▶ [REQUIRED ACTION]
Pull every line with "night" from the entries below.

▶ [SUPPLIED RECORDS]
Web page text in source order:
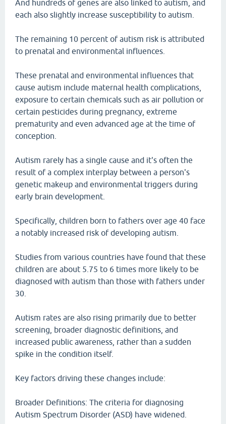
And hundreds of genes are also linked to autism, and
each also slightly increase susceptibility to autism.
The remaining 10 percent of autism risk is attributed
to prenatal and environmental influences.
These prenatal and environmental influences that
cause autism include maternal health complications,
exposure to certain chemicals such as air pollution or
certain pesticides during pregnancy, extreme
prematurity and even advanced age at the time of
conception.
Autism rarely has a single cause and it's often the
result of a complex interplay between a person's
genetic makeup and environmental triggers during
early brain development.
Specifically, children born to fathers over age 40 face
a notably increased risk of developing autism.
Studies from various countries have found that these
children are about 5.75 to 6 times more likely to be
diagnosed with autism than those with fathers under
30.
Autism rates are also rising primarily due to better
screening, broader diagnostic definitions, and
increased public awareness, rather than a sudden
spike in the condition itself.
Key factors driving these changes include:
Broader Definitions: The criteria for diagnosing
Autism Spectrum Disorder (ASD) have widened.
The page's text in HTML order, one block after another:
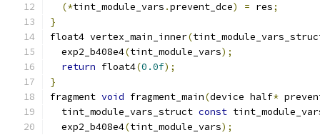
(*tint_module_vars .prevent_dce) = res;
}
float4 vertex_main_inner(
  exp2_b408e4
(tint_module_vars);
return float4(0.0f);
}
fragment void fragment_main(device half*
  tint_module_vars_struct
const
  exp2_b408e4
(tint_module_vars);
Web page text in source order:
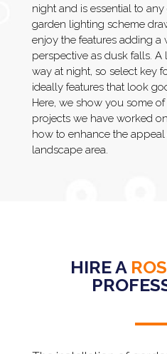
night and is essential to
garden lighting scheme
enjoy the features adding a
perspective as dusk falls.
way at night, so select key
ideally features that look
Here, we show you some
projects we have worked
how to enhance the
landscape area.
HIRE A
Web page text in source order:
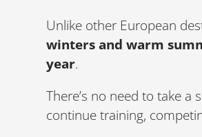
Unlike other European
winters and warm
year.
There’s no need to take
continue training,
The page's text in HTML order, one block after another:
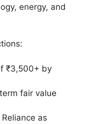
energy, and
₹3,500+ by
fair value
as
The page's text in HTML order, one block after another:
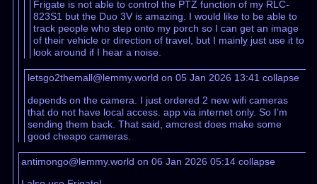
Frigate is not able to control the PTZ function of my RLC-
823S1 but the Duo 3V is amazing. I would like to be able to
track people who step onto my porch so I can get an image
of their vehicle or direction of travel, but I mainly just use it to
look around if I hear a noise.
letsgo2themall@lemmy.world on 05 Jan 2026 13:41 collapse
depends on the camera. I just ordered 2 new wifi cameras
that do not have local access. app via internet only. So I’m
sending them back. That said, amcrest does make some
good cheapo cameras.
antimongo@lemmy.world on 06 Jan 2026 05:14collapse

▶ [OUTPUT OF THE EXERCISE]
night and is essential to
way at night, so select key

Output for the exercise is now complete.